What we believe about ourselves determines so much of how we live, the actions we take, and ultimately the stories we live and tell. The story God is telling in our lives is one of change and redemption.
It often reverses our initial motives for those ‘resolutions’ and it dissolves the existence of others. By focusing on lying down our own will and trusting in His, we gain clarity. We begin to ask more questions. We begin to ask different questions:
Why do we want to change “(fill in the bank)”?
Who is this change for?
Is the unknown result worth the possibly painful process?
Does our ‘resolution’ align with who we know we are in Him?
Are we seeking value from an outcome or do we know our worth outside of it?
And, these things that fill up our calendars, are they truly essential? Are they mindless or are they destructive distractions?
What can I eliminate to propel me towards true lasting change?

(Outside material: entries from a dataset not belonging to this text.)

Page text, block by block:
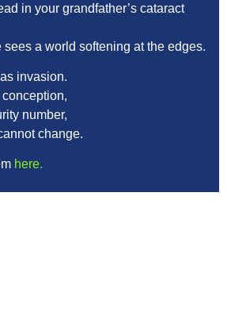
in your grandfather’s cataract
a world softening at the edges.
invasion.
number,
change.
here.
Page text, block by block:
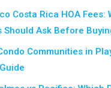
Costa Rica HOA Fees:
Should Ask Before
Communities in
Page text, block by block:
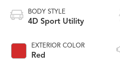
BODY STYLE
4D Sport Utility
EXTERIOR COLOR
Red
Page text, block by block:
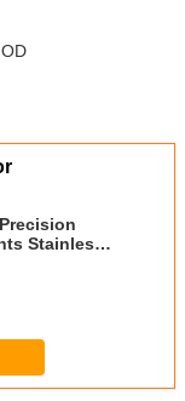
Stainless
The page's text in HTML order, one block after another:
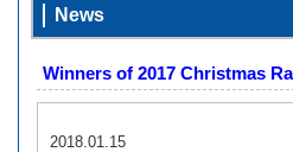
News
Winners of 2017 Christmas
2018.01.15
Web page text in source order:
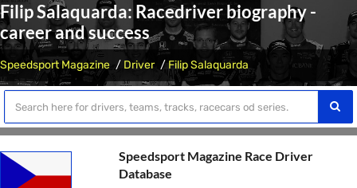
Filip Salaquarda: Racedriver biography -
career and success
Speedsport Magazine Driver Filip Salaquarda
Speedsport Magazine Race Driver
Database
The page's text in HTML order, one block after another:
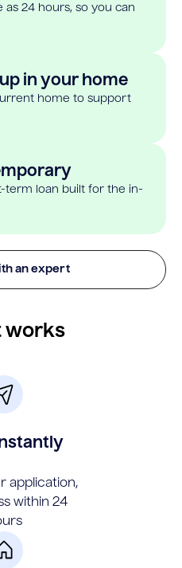
as 24 hours, so you can
in your home
home to support
term loan built for the in-
an expert
works
application,
within 24

Sweet friends, understand that clarity, confidence, and courage are not automatic. These things take time. You’ve seen that here, if you have been following the story I am telling. But with all my flaws, all my failures, and all the changes in my life, God is always there: cultivating and binding me to Him. Even when I am not. Yours too, do you see?

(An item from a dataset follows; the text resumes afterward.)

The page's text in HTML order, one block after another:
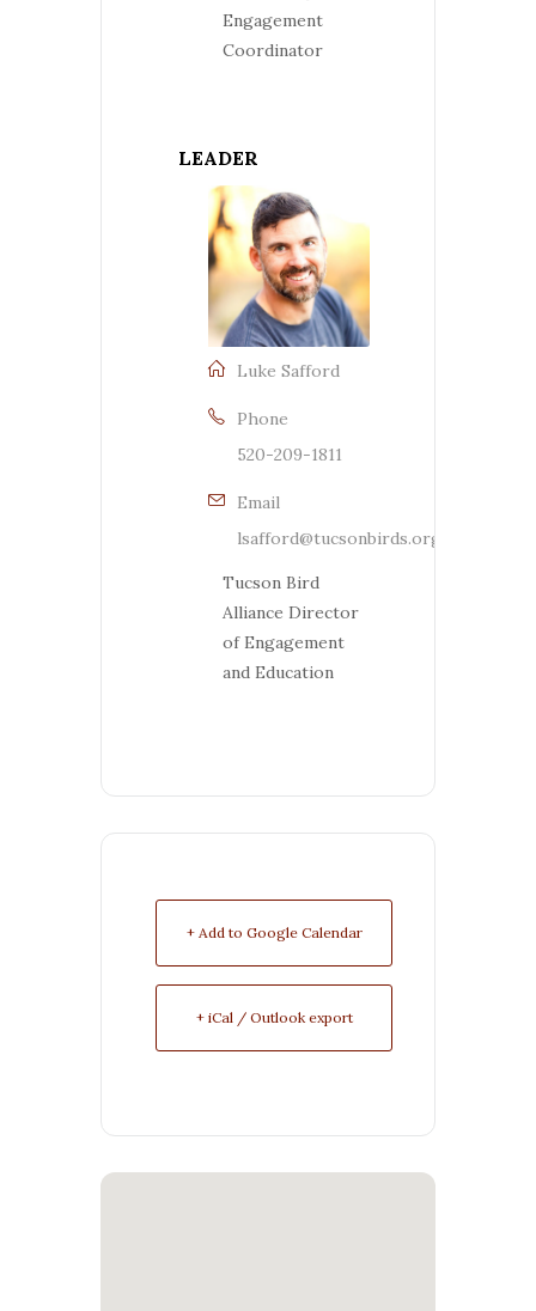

So with this coming new year, as your rhythm and routine take root, take time to assess and engage with the One who is the best cultivator and curator of life and change. Be willing to listen. Shut up for once.
"My son, if you accept what I am telling you and store my counsel and directives deep within you,If you LISTEN for Lady Wisdom, attune your ears to her, and ENGAGE your mind to understand what she is telling you,If you cry out to her for insight and beg for understanding, If you SIFT through the clamor of everything around you to seek her like some precious prize, to search for her like buried treasure; Then you will grasp what it means to truly respect the Eternal, and you will have DISCOVERED the knowledge of the one True God."(Proverbs 2)
I am so grateful for each of you who have entered this space, this blog: my little Internet home. I look forward to more dialogue, wrestling, and growth together. Our conversations connect us: whether online or off. I’ll be sharing with you more online again about the listening, learning and #inreallife I’ve been living in recent months.
Thanks for reading along today, and as you raise your glass and ring in the new year, may I remind you to try this good resolution too, “just breathe through your nose and wiggle your toes?”